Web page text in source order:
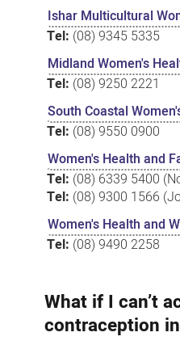
Ishar Multicultural
Tel: (08) 9345 5335
Midland Women's
Tel: (08) 9250 2221
South Coastal
Tel: (08) 9550 0900
Women's Health and
Tel: (08) 6339 5400
Tel: (08) 9300 1566
Women's Health and
Tel: (08) 9490 2258
What if I can’t
contraception
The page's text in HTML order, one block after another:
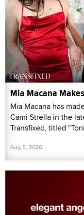
Mia Macana
Mia Macana has
Cami Strella in the
Transfixed, titled
Aug 5, 2026
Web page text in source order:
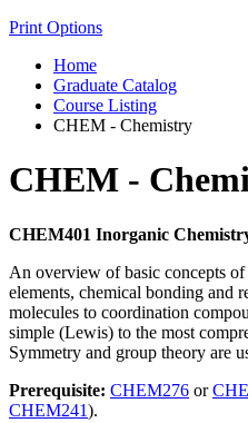
Print Options
Home
Graduate Catalog
Course Listing
CHEM - Chemistry
CHEM -
CHEM401 Inorganic
An overview of basic concepts
elements, chemical bonding and
molecules to coordination
simple (Lewis) to the most
Symmetry and group theory are
Prerequisite: CHEM276 or
CHEM241).
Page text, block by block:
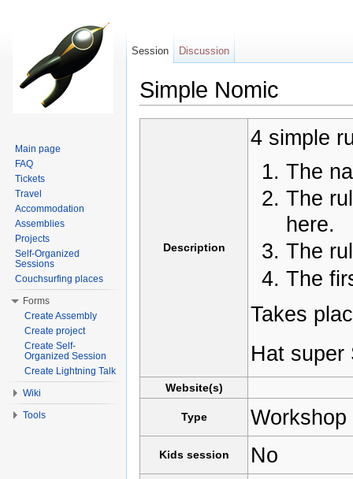
Simple Nomic
Description
4 simple
The
The
here.
The
The
Takes
Hat super
Website(s)
Type Workshop
Kids session No
Session Discussion
Main page
FAQ
Tickets
Travel
Accommodation
Assemblies
Projects
Self-Organized
Sessions
Couchsurfing places
Forms
Create Assembly
Create project
Create Self-
Organized Session
Create Lightning Talk
Wiki
Tools
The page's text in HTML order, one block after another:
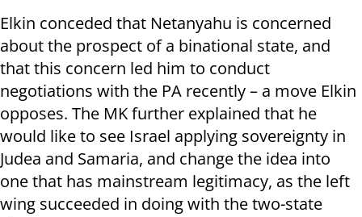
Elkin conceded that Netanyahu is concerned
about the prospect of a binational state, and
that this concern led him to conduct
negotiations with the PA recently – a move Elkin
opposes. The MK further explained that he
would like to see Israel applying sovereignty in
Judea and Samaria, and change the idea into
one that has mainstream legitimacy, as the left
wing succeeded in doing with the two-state
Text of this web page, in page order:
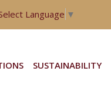
Language ▼
SUSTAINABILITY
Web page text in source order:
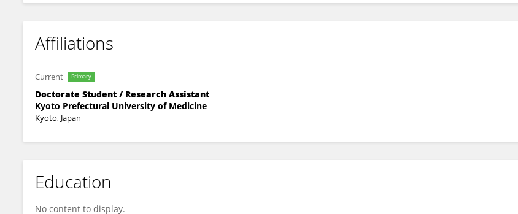
Affiliations
Current Primary
Doctorate Student / Research Assistant
Kyoto Prefectural University of Medicine
Kyoto, Japan
Education
No content to display.
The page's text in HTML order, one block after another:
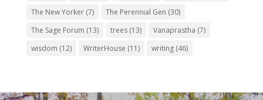
The New Yorker(7) The Perennial Gen (30)
The Sage Forum (13) trees(13) Vanaprastha (7)
wisdom (12) WriterHouse (11) writing(46)
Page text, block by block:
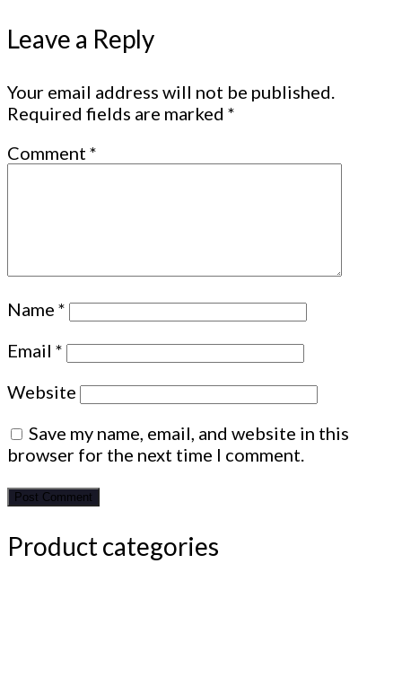
Leave a Reply
Your email address will not be published.
Required fields are marked *
Comment *
Name *
Email *
Website
Save my name, email, and website in this
browser for the next time I comment.
Product categories
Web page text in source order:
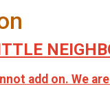
add on. We
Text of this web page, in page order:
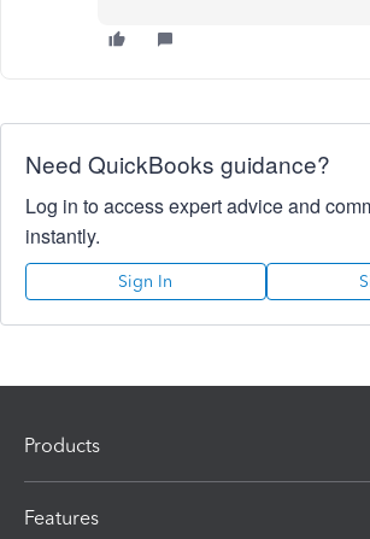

◆ ◆ ◆ ◆ ◆

If an entry contains an image, skip the image and return the rest of the listing unchanged.

Web page text in source order:
Ishar Multicultural
Tel: (08) 9345 5335
Midland Women's
Tel: (08) 9250 2221
South Coastal
Tel: (08) 9550 0900
Women's Health and
Tel: (08) 6339 5400
Tel: (08) 9300 1566
Women's Health and
Tel: (08) 9490 2258
What if I can’t
contraception
The page's text in HTML order, one block after another:
Mia Macana
Mia Macana has
Cami Strella in the
Transfixed, titled
Aug 5, 2026
Web page text in source order:
Print Options
Home
Graduate Catalog
Course Listing
CHEM - Chemistry
CHEM -
CHEM401 Inorganic
An overview of basic concepts
elements, chemical bonding and
molecules to coordination
simple (Lewis) to the most
Symmetry and group theory are
Prerequisite: CHEM276 or
CHEM241).
Page text, block by block:
Simple Nomic
Description
4 simple
The
The
here.
The
The
Takes
Hat super
Website(s)
Type Workshop
Kids session No
Session Discussion
Main page
FAQ
Tickets
Travel
Accommodation
Assemblies
Projects
Self-Organized
Sessions
Couchsurfing places
Forms
Create Assembly
Create project
Create Self-
Organized Session
Create Lightning Talk
Wiki
Tools
The page's text in HTML order, one block after another:
Elkin conceded that Netanyahu is concerned
about the prospect of a binational state, and
that this concern led him to conduct
negotiations with the PA recently – a move Elkin
opposes. The MK further explained that he
would like to see Israel applying sovereignty in
Judea and Samaria, and change the idea into
one that has mainstream legitimacy, as the left
wing succeeded in doing with the two-state
Text of this web page, in page order:
Language ▼
SUSTAINABILITY
Web page text in source order:
Affiliations
Current Primary
Doctorate Student / Research Assistant
Kyoto Prefectural University of Medicine
Kyoto, Japan
Education
No content to display.
The page's text in HTML order, one block after another:
The New Yorker(7) The Perennial Gen (30)
The Sage Forum (13) trees(13) Vanaprastha (7)
wisdom (12) WriterHouse (11) writing(46)
Page text, block by block:
Leave a Reply
Your email address will not be published.
Required fields are marked *
Comment *
Name *
Email *
Website
Save my name, email, and website in this
browser for the next time I comment.
Product categories
Web page text in source order:
add on. We
Text of this web page, in page order:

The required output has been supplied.